Task instructions = Whenever a line below holds the word "output", copy that line.

Supplied data =
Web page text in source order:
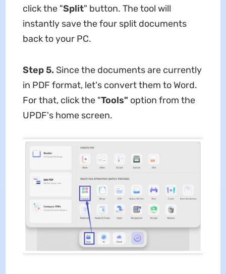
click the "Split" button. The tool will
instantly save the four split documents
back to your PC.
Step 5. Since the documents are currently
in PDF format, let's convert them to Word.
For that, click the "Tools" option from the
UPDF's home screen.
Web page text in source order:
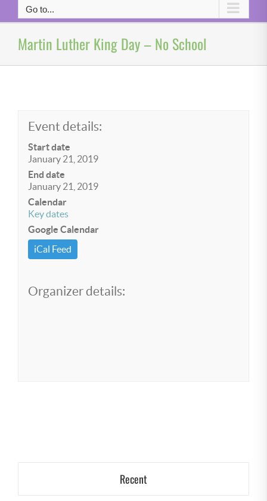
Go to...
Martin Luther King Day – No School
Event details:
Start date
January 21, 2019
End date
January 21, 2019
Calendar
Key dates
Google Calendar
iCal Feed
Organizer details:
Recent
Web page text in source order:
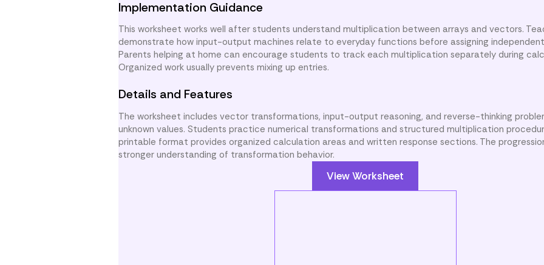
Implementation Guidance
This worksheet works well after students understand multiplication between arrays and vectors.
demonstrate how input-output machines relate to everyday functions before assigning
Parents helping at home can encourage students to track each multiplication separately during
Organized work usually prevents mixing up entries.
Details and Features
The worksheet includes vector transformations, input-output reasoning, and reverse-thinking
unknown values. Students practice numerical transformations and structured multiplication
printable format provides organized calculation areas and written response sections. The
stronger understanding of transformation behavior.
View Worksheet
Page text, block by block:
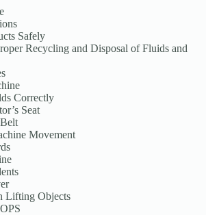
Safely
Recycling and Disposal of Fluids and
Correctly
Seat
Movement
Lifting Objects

Solution to this problem =
demonstrate how input-output machines relate to everyday functions before assigning
The worksheet includes vector transformations, input-output reasoning, and reverse-thinking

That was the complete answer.